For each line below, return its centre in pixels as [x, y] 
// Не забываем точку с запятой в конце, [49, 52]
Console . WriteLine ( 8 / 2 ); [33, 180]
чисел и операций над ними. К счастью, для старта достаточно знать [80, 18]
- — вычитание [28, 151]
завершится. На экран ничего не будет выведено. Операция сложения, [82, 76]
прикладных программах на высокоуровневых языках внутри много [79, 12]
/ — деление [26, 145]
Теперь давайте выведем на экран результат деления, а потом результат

---*---

[Exercise aim]: The line with "деление [26, 145]", the last line of the data above, and every line between them should be duplicated exactly, with nothing else.

[Result for this task]:
/ — деление [26, 145]
Теперь давайте выведем на экран результат деления, а потом результат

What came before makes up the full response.